Tensor network reformulations (Interaction Tensor SHAP, IT-SHAP) allow for polynomial time and polylog depth computation under Tensor Train decomposition, compressing the exponential complexity of discrete difference enumeration to NC $^2$ parallel time, conditioned on TT-representability of model and distribution tensors (Hasegawa et al., 5 Dec 2025).

Method	Order Supported	Complexity
Brute Force	Any	$O(2^n)$
TreeSHAP-IQ	Any (trees)	$O(\text{poly}(n,s))$
Monte Carlo	Any	$O(M n^2)$
IT-SHAP	Any	$O(\text{poly}(n,k))$

4. Relationship to Classical Shapley Values and GAMs

The classical Shapley value assigns each feature its marginal contribution, conflating main and interaction effects. STII decomposes the Shapley value into pure main effects (self-interactions) and interactions of arbitrary order. Summing all indices up to order $k$ recovers the total model output, satisfying the efficiency axiom (Dhamdhere et al., 2019, Bordt et al., 2022, Nohara et al., 2022).

$k$ -order STII recovers Generalized Additive Models (GAMs) with interaction terms up to order $k$ : for any $f(x) = \sum_{|S|\leq k} f_S(x_S)$ , the STII gives $I_S^k(x) = f_S(x_S)$ exactly (Bordt et al., 2022). This aligns the post-hoc attribution with intrinsic interpretability.

5. Empirical Applications and Case Studies

STII has demonstrated empirical utility across domains:

Tabular Modeling: In clinical models of colon cancer, STII isolates combinations (e.g., age and bilirubin) whose joint effects exceed main effects—enabling sharper dependence plots and clinicians’ risk stratification (Nohara et al., 2022).
LLMs: In NLP, pairwise STII quantifies nonlinear syntactic and semantic dependencies (e.g., idiom structure, syntactic proximity). Elevated STII for idiomatic token pairs evidences non-compositionality in model representations (Singhvi et al., 19 Mar 2024).
Tree Ensembles: Datasets such as German Credit, Bank, or California housing show key features’ importance is supplanted by interactions, e.g., latitude–longitude in real estate (Muschalik et al., 22 Jan 2024).
Vision and Speech: STII heatmaps delineate object boundaries in images and phonetic coarticulation in speech frames—reflecting structured interaction patterns in model outputs (Singhvi et al., 19 Mar 2024).
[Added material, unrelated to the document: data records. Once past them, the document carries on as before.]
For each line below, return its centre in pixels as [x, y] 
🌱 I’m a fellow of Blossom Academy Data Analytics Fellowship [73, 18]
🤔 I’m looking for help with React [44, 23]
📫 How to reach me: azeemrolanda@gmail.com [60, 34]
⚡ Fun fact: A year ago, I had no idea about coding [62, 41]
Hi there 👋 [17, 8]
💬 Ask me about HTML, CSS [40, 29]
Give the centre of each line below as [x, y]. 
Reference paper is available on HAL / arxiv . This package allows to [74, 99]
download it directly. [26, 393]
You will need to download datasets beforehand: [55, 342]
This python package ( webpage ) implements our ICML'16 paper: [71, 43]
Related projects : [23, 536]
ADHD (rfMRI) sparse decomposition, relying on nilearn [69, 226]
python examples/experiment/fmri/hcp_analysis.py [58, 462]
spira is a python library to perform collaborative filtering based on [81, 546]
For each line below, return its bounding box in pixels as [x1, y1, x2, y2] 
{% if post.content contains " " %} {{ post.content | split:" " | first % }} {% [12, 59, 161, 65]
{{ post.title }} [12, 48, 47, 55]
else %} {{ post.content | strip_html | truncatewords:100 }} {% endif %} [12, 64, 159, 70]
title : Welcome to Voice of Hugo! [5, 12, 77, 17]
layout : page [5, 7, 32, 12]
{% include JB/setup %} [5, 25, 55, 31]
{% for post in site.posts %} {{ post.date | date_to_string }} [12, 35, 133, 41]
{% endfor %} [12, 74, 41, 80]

6. Practical Considerations and Limitations

Truncation to second- or third-order interactions is typically sufficient in practice for sparse or weakly correlated domains. Computational infeasibility arises for $k > 3$ in high dimensions unless leveraging structure (e.g., trees, TT format, dynamic pruning). Sampling variance can yield spurious small interactions. Interventional vs. observational definitions of $f(S)$ may alter attribution meaning and computational burden (Muschalik et al., 22 Jan 2024).
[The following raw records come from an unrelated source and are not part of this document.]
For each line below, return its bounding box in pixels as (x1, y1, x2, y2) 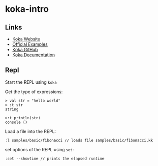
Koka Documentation (12, 52, 55, 58)
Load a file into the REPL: (5, 128, 56, 134)
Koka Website (12, 36, 40, 42)
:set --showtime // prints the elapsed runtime (5, 156, 105, 161)
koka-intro (5, 3, 49, 15)
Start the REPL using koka (5, 79, 57, 85)
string (5, 107, 19, 112)
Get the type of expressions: (5, 89, 63, 95)

Projection onto the most influential interactions, ranking by standard deviation or domain priors, is recommended. Centering interactions (interpreting $\phi_{i,j}$ as the extra contribution beyond main effects) clarifies dependence plots (Nohara et al., 2022, Singhvi et al., 19 Mar 2024).

7. Extensions, Generalizations, and Ongoing Research

The framework admits generalization to structured inputs, as in the Myerson-Taylor index, which internalizes graph connectivity in node-wise and subgraph interactions—uniquely axiomatized for graph neural networks (Bui et al., 23 May 2024). The TT contraction formalism in IT-SHAP unifies main and higher-order effects for scalable interaction analysis in high-dimensional models (Hasegawa et al., 5 Dec 2025).
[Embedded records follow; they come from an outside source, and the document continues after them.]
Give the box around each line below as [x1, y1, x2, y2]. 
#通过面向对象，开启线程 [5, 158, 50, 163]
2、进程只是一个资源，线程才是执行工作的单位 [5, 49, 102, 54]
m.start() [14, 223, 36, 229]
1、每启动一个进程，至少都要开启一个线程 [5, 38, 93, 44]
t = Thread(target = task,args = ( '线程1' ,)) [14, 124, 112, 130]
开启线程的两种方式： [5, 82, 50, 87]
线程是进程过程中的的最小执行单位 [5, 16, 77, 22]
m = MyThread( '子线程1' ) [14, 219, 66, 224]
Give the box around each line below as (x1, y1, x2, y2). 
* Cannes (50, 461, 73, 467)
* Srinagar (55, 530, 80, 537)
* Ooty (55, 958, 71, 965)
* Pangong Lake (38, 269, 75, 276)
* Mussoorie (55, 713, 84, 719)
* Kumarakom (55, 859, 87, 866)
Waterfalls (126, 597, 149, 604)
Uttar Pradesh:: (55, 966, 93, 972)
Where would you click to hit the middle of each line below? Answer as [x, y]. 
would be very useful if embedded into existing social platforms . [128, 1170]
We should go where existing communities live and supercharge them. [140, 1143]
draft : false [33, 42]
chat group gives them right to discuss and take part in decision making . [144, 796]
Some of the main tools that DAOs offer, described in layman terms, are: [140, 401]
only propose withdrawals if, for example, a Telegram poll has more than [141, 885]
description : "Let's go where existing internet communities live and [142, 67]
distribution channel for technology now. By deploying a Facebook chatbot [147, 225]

Recent work connects STII to the broader family of $n$ -Shapley values, which characterize all possible function decompositions up to order $n$ , bringing post-hoc explanations for complex models into harmony with inherently interpretable model classes (Bordt et al., 2022).

Further methodology refinements center on algorithmic efficiency for large ensembles, tensor network contraction, and background distribution estimation—affecting every facet of practical model interpretation for state-of-the-art black-box architectures.